Apropos kritisch: Baselworld-­Chefin Sylvie Ritter und der Architekt Dany Waldner sind ein Paar. Waldner erhält anscheinend alle Aufträge für Neubauten. Ist das nicht Vetterliwirtschaft?

Waldner arbeitet schon lange bei der Messe, die private Beziehung mit Ritter kam erst später. Er kennt den Betrieb, er kennt die Leute. Jetzt können Sie sagen, gut, er und Sylvie Ritter haben geheiratet, jetzt müssen wir ihm den Auftrag wegnehmen. Problematisch würde es, wenn plötzlich Aufträge in neuen Feldern dazukommen würden.

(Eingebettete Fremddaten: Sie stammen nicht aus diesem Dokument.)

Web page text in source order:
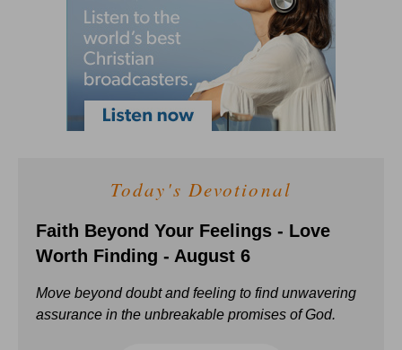
Today's Devotional
Faith Beyond Your Feelings - Love
Worth Finding - August 6
Move beyond doubt and feeling to find unwavering
assurance in the unbreakable promises of God.
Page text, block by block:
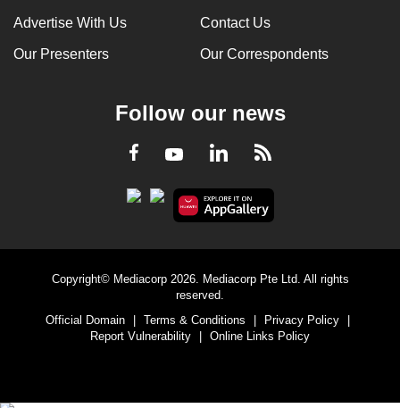
Advertise With Us Contact Us
Our Presenters Our Correspondents
Follow our news
Facebook
YoutubeLinkedInRSS
Copyright© Mediacorp 2026. Mediacorp Pte Ltd. All rights
reserved.
Official Domain
| Terms & Conditions | Privacy Policy
|
Report Vulnerability
| Online Links Policy
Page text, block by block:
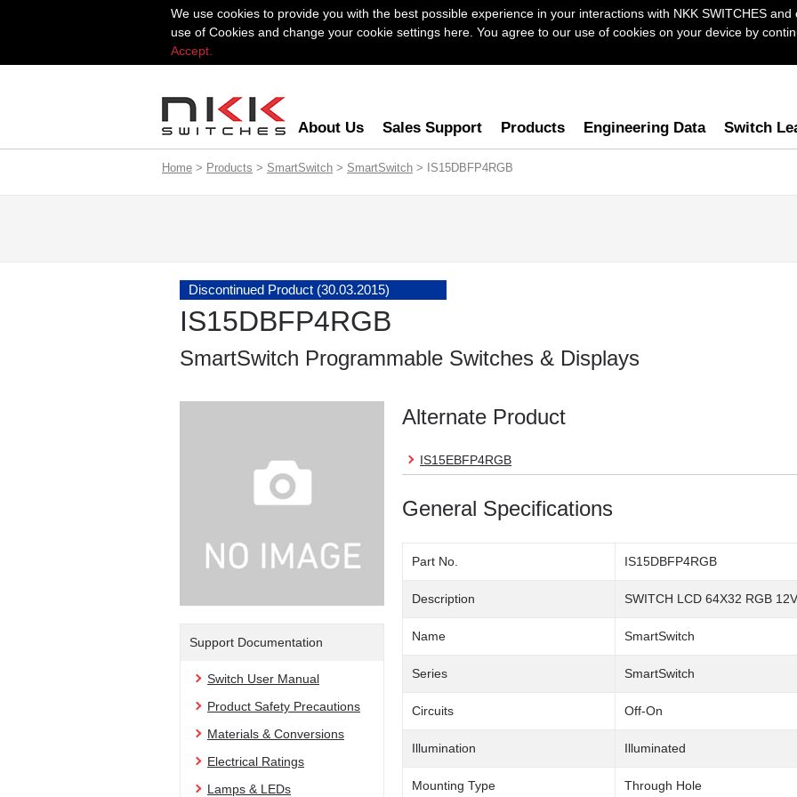
We use cookies to provide you with the best possible experience in your interactions with NKK SWITCHES
use of Cookies and change your cookie settings here. You agree to our use of cookies on your device by
Accept.
About Us Sales Support Products Engineering Data Switch
Home > Products > SmartSwitch > SmartSwitch > IS15DBFP4RGB
Discontinued Product (30.03.2015)
IS15DBFP4RGB
SmartSwitch Programmable Switches & Displays
Support Documentation
Switch User Manual
Product Safety Precautions
Materials & Conversions
Electrical Ratings
Lamps & LEDs
Alternate Product
IS15EBFP4RGB
General Specifications
Part No. IS15DBFP4RGB
Description SWITCH LCD 64X32 RGB 12V
Name SmartSwitch
Series SmartSwitch
Circuits Off-On
Illumination Illuminated
Mounting Type Through Hole
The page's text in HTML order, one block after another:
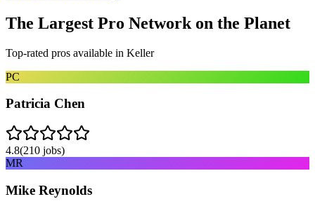
The Largest Pro Network on the Planet
Top-rated pros available in Keller
PC
Patricia Chen
4.8(210 jobs)
MR
Mike Reynolds
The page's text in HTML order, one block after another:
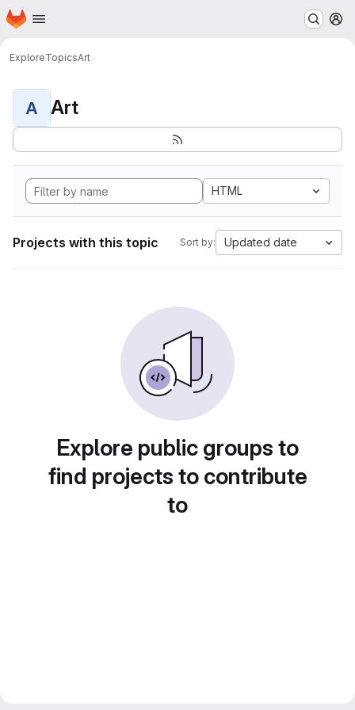
Skip to main content
Homepage
ExploreTopicsArt
A Art
HTML
Projects with this topic Sort by: Updated date
Explore public groups to
find projects to contribute
to
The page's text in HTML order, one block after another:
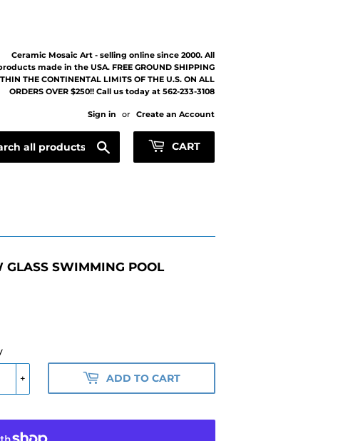
Ceramic Mosaic Art - selling online since 2000. All
made in the USA. FREE GROUND SHIPPING
THE CONTINENTAL LIMITS OF THE U.S. ON ALL
ORDERS OVER $250!! Call us today at 562-233-3108
Sign in or Create an Account
CART
GLASS SWIMMING POOL
+ ADD TO CART

Also sehen Sie alles in allem ­keinen Handlungsbedarf?

Für mich als Verwaltungsrat ist wichtig, dass der Messeplatz Basel seine Bedeutung behält. Das ist meine primäre Aufgabe. Und dann muss der Verwaltungsrat eine Geschäftsleitung wählen, der er vertraut. Eine andere Rolle scheint mir schwierig.